Only one span of the listing below should come back. It runs from the line with "The page's text" through the line with "polished afternoon route", and each of its lines must be reproduced exactly.

================================

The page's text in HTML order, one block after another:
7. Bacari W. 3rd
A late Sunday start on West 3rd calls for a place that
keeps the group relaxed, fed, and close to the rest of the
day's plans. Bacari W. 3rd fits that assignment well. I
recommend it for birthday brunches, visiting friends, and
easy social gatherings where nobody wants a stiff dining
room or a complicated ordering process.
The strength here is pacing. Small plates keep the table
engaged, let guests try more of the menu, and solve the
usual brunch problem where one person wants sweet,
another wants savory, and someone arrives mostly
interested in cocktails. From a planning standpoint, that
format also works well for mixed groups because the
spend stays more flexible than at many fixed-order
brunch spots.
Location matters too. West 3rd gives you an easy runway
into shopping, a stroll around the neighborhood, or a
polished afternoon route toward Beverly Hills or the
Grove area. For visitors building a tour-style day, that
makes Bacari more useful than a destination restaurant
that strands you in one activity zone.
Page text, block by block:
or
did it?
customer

================================

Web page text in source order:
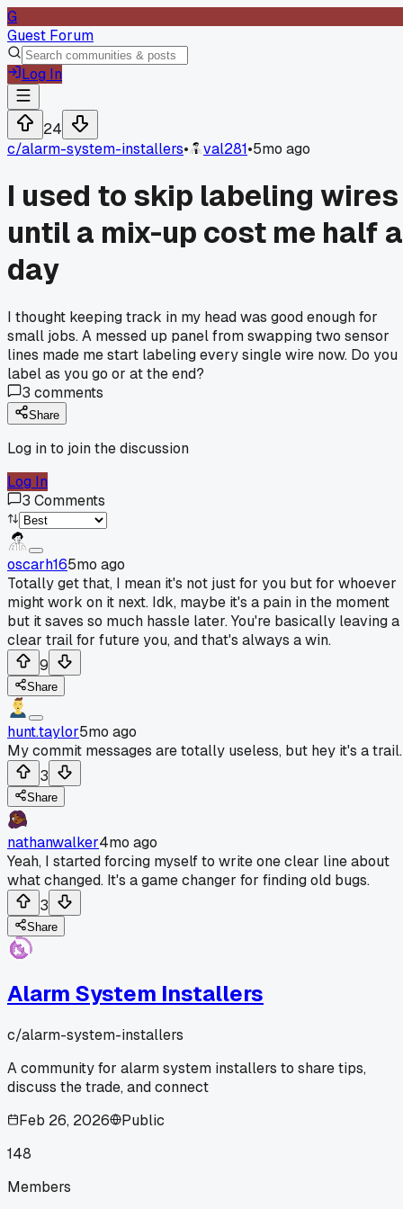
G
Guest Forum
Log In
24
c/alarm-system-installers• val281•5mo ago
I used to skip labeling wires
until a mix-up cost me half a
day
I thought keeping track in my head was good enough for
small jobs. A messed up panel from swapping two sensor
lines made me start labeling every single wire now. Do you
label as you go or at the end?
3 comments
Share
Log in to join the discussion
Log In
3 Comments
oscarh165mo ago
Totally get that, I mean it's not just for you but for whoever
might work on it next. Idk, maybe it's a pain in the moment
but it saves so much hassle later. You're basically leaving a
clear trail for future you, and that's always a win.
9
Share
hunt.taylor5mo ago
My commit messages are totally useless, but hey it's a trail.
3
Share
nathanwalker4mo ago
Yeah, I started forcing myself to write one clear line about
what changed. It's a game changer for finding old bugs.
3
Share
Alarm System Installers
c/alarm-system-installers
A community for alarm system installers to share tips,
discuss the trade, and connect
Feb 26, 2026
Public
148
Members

================================

* **TASK OUTPUT**
The page's text in HTML order, one block after another:
7. Bacari W. 3rd
A late Sunday start on West 3rd calls for a place that
keeps the group relaxed, fed, and close to the rest of the
day's plans. Bacari W. 3rd fits that assignment well. I
recommend it for birthday brunches, visiting friends, and
easy social gatherings where nobody wants a stiff dining
room or a complicated ordering process.
The strength here is pacing. Small plates keep the table
engaged, let guests try more of the menu, and solve the
usual brunch problem where one person wants sweet,
another wants savory, and someone arrives mostly
interested in cocktails. From a planning standpoint, that
format also works well for mixed groups because the
spend stays more flexible than at many fixed-order
brunch spots.
Location matters too. West 3rd gives you an easy runway
into shopping, a stroll around the neighborhood, or a
polished afternoon route toward Beverly Hills or the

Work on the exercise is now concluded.